Balance Improving Strategies
Most of my clients are over fifty years in age. Their ability to maintain balance in challenging proprioceptive exercises varies greatly. Regardless of age, the more active you are the better your balance. Exercises that activate you proprioception sensors will help you improve your balance. If you have never done these exercises, get help. They are more risky than sitting in a leg press machine in a gym.
I incorporate balance exercises in all my client workout programs. Beginning with simple one leg standing movements we progress to harder weight bearing exercises like one leg curl and press. Next we add movement such as a step up to one leg curl and press. A good balance improving exercise is squats on a bozu ball; add arm exercises like shoulder raises or try using one leg for more challenge.
I am a fan of one leg exercises: one leg or pistol squats, one RDLs or hinges, and lunges. Working these exercises not only improves balance, but addresses lateral symmetry issues from imbalances and old injuries. Add weight to increase difficulty.

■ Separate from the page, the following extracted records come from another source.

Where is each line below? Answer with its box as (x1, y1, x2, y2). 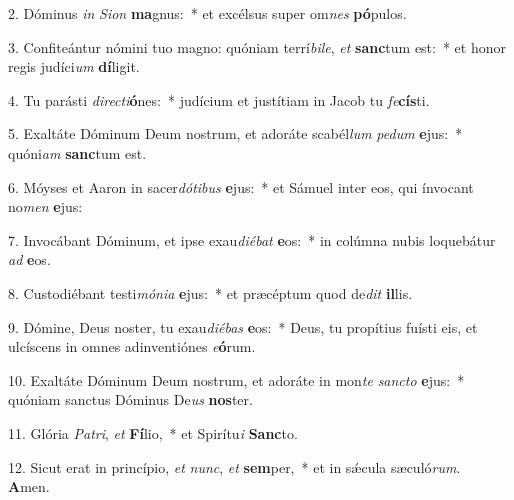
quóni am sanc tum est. (8, 142, 147, 163)
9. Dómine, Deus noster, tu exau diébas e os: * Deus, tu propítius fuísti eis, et (8, 316, 478, 337)
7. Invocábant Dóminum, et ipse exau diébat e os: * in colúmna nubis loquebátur (8, 229, 496, 250)
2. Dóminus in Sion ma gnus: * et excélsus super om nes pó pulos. (8, 3, 407, 23)
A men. (8, 476, 50, 497)
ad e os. (8, 249, 51, 270)
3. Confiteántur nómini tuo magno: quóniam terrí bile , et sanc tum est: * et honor (8, 36, 506, 57)
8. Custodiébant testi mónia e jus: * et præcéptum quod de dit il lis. (8, 282, 413, 303)
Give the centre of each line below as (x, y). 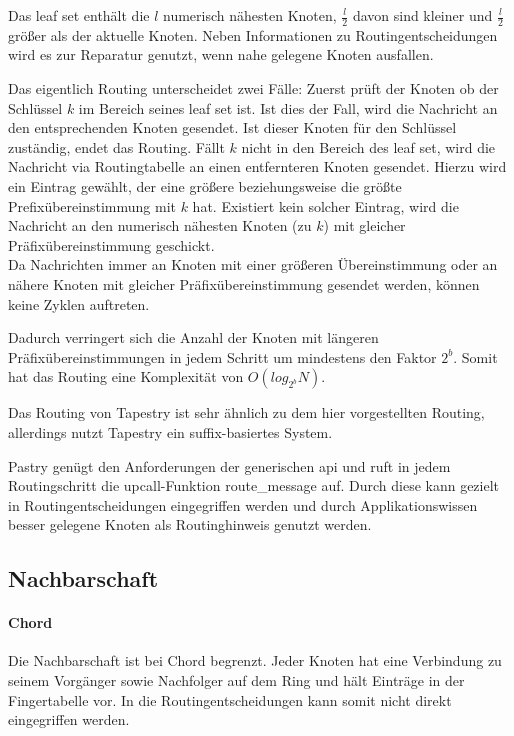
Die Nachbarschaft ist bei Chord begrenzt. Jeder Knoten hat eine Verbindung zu (255, 660)
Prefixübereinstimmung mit (92, 205)
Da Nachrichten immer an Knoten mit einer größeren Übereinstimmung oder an (253, 264)
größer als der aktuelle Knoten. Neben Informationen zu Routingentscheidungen (253, 34)
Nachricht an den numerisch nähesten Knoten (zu (160, 225)
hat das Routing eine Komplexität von (126, 376)
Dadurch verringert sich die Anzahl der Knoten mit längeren (193, 337)
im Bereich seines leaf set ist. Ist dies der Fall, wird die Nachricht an (288, 107)
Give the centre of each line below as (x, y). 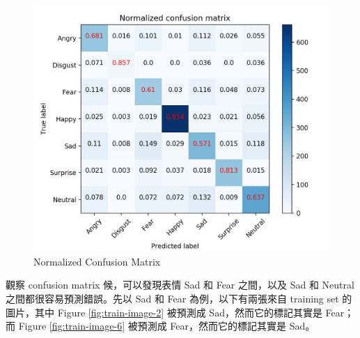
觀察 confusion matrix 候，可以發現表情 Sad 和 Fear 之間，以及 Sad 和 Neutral (180, 285)
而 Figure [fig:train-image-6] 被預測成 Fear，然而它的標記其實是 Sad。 (161, 326)
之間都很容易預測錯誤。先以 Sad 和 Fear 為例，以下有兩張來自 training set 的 (179, 298)
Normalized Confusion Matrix (97, 261)
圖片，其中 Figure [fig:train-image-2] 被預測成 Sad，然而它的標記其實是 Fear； (180, 312)
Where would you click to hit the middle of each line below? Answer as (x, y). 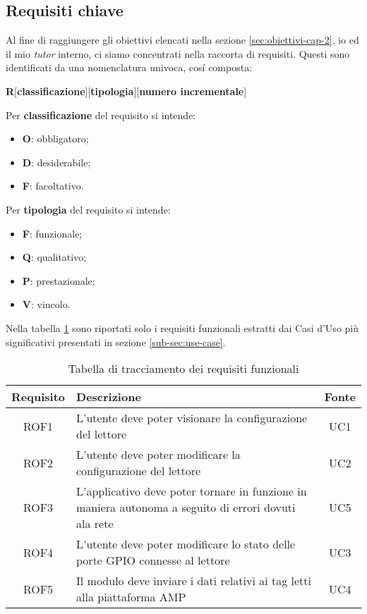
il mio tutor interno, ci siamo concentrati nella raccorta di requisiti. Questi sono (178, 53)
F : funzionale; (52, 233)
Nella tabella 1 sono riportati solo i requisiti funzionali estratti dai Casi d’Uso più (182, 327)
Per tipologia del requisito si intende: (88, 209)
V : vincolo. (46, 304)
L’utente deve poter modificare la (158, 455)
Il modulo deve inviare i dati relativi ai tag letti (194, 581)
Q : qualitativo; (54, 257)
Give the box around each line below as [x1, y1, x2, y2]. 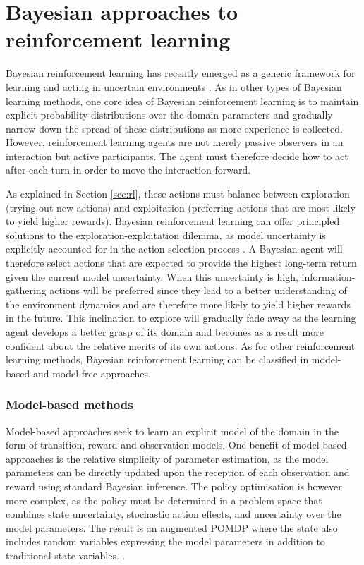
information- [301, 269, 356, 284]
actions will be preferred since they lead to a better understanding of [49, 283, 347, 298]
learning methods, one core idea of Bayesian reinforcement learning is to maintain [6, 93, 359, 108]
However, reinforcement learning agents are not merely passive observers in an [6, 135, 344, 150]
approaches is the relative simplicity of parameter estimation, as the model [6, 451, 329, 466]
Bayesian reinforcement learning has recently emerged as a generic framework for [6, 66, 356, 80]
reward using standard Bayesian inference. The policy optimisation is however [6, 478, 342, 493]
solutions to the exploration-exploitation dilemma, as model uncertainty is [6, 227, 326, 242]
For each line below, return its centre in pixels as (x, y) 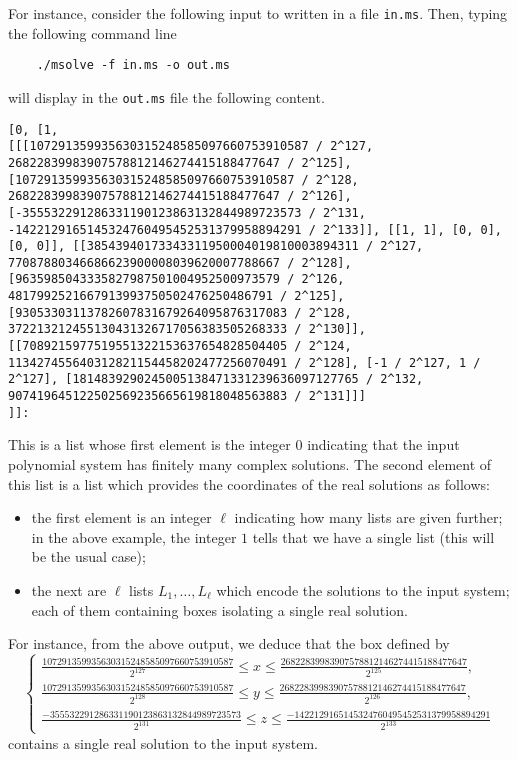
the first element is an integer (121, 517)
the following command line (92, 32)
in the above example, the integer (134, 536)
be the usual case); (88, 556)
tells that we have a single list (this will (373, 536)
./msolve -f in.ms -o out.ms (133, 65)
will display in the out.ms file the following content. (166, 96)
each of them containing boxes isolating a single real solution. (219, 609)
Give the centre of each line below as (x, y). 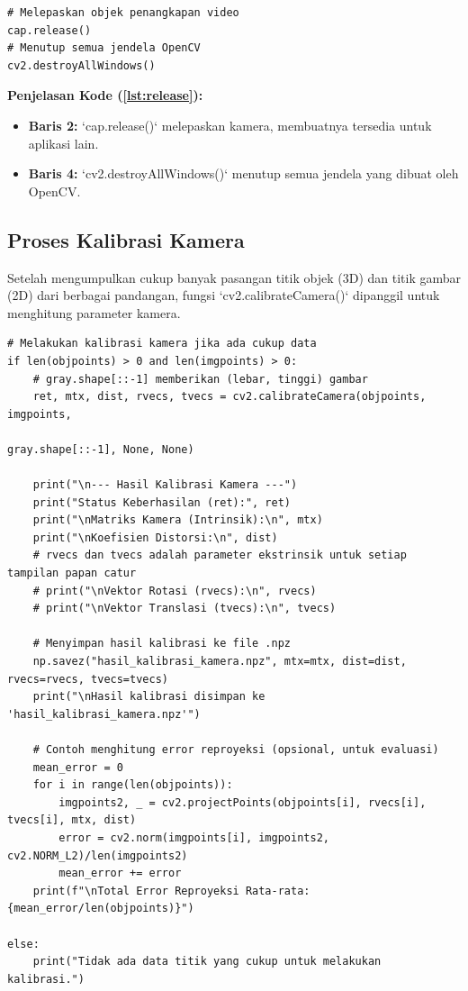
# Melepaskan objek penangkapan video (123, 13)
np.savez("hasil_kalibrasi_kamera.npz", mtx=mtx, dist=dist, (220, 662)
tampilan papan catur (72, 573)
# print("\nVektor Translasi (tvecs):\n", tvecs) (184, 609)
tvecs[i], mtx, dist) (72, 820)
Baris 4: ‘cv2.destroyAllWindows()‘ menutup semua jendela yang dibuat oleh (243, 173)
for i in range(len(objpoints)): (133, 785)
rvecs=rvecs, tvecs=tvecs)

We do a variety of strength and core exercises using a stability ball (AKA exercise ball or balance ball). Examples are supine chest press, sitting military press, supine glute raise, and ab crunches.
I am not a yoga instructor, but I have been practicing yoga for decades. I add yoga exercises to the workout programs of clients. Standing yoga poses are helpful for balance: Half Moon, Warrior I and III, Tree, and Extended Triangle.
After building a solid base of balance, we progress to plyometric exercises incorporating balance, movement and strength: ice skaters, box jumps, med ball throws, burpees, jumping jacks and agility ladder exercises. Adding these exercises in a high intensity interval training program has multiple benefits regardless of age. Read https://crooked-thumb.com/2021/04/07/interval-training-live-longer-live-healthier/
The key is consistency. Do something every day. Challenge yourself with increasing difficulty. If I can help you email me at mailto:email@example.com
Standing on the bank of Clear Creek in the Wind River Wilderness, I watch with sober contemplation the dancing rapid. Swollen by a week of rain and a foot of snow in the high country, the creek is three feet deep and fills bank to bank. There is a bridge spanning the thirty foot wide creek: three logs from near bank to sloping rock midstream; and two logs from rock to far bank. The largest log has a diameter of four inches. The surging water kisses the bottom of the logs.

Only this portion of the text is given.